第二章 雪之下雪乃无时无刻都贯彻自我

    毕业发展调查表

    总武高级中学2年F班

    姓名

    比企谷八幡

    座号29○男-女

    请写下你的信念。

    新年、原则、座右铭之类的不需特别昭告天下,而是放在心中即可,这就是我的信念。

    你在毕业纪念册写下什么梦想?

    只有我没地方可以写。

    为了将来,你现在做了哪些努力?

    忘掉过去的创伤。

    师长建议:

    那种要死不活的信念确实很像你的作风,这样我就放心了。

    毕业纪念册也是你的创伤之一吗?

    我看你平常在学校里动不动就制造创伤,肯定会没完没了的,劝你早日放弃吧。

    第二章雪之下雪乃无时无刻都贯彻自我

    班会结束后我走出教室,便看到平冢老师在外头等着。

    她盘手伫立的样子像极了警卫,如果套上军服、拿起鞭子,真的再适合不过。反正学校本来就像一座监狱,所以我的想象不算太过天马行空。这里差不多是恶魔岛(阿尔卡特拉斯岛,位于美国旧金山湾内,过去曾为监狱。)或卡山德拉(漫画《北斗神拳》中的监狱名。)的感觉,世纪末救世主怎么还不快来救我?

    「比企谷,社团时间到啰。」

    一听到这句话,我立刻感觉到自己的脸色倏地变惨白。不妙,会被带走!

    要是再被带去社办,我可真要对校园生活绝望。雪之下那家伙天生瞧不起人,说起话来根本配不上「毒舌」这么可爱的形容词,已经算是恶言相向。那样算是傲娇吗?我看只是个讨人厌的女生罢了。

    然而,平冢老师毫不体谅我,咧嘴露出不带感情的笑容。

    「走啰。」

    她要抓住我的手腕,我马上一个闪身.,她再伸手过来,我也再度躲开。

    「那个,我觉得啊……从尊重学生自主、促进学生独立的学校教育观点来看,强迫学生实在有可议之处。」

    「可惜学校是训练学生适应社会的地方,进入社会后你的意见是行不通的,所以趁现在赶快习惯吧。」

    话才说完,平冢老师的拳头便飞过来正中我的腹部,痛得我一下子忘记呼吸。老师看准我僵直的瞬间,抓住我的手。

    「知道再逃下去会怎么样了吧?别老是烦劳我的拳头。」

    「已经确定是拳头喔……」

    要是再痛一次我可会吃不消。

    走着走着,平冢老师像是想起什么似地开口说:

    「对了,就这么办。下次你要是再逃走,跟雪之下的比赛就直接算你不战而败,还要加上处罚,最好别指望三年便能毕业。」

    不论是未来层面还是精神层面,我能逃的地方都被堵死了。

    平冢老师走在我身旁,鞋跟敲击地面发出喀喀声响。不仅如此,我的手腕还被她抓着,就某种角度而言,我有点像是陪变装成女教师的酒店小姐去上班兼消费。

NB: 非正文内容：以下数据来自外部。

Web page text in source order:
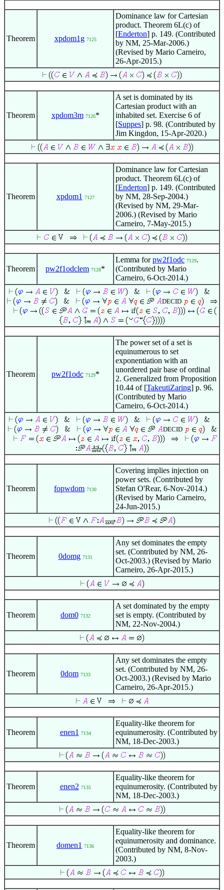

    不过有三点不同。首先,我并没有付钱;第二,我并不是手臂被拉着,而是肘关节受到控制;最后一点,我完全不快乐,也不觉得兴奋。

    尽管手肘能碰到老师的胸部,我却没有半点喜悦,因为我就要被带去那间社办。

    「老师,我不会逃跑的,让我一个人过去吧。反正我总是独来独往,一个人根本不会有什么问题,甚至到了不是一个人反而会心神不宁的地步。」

    「别讲得那么孤独,我想跟你一起去啊。」

    这时,老师突然温柔地笑了。她平常眼角总是往上吊,但此刻完全不同,那巨大的反差让我不禁吓一跳。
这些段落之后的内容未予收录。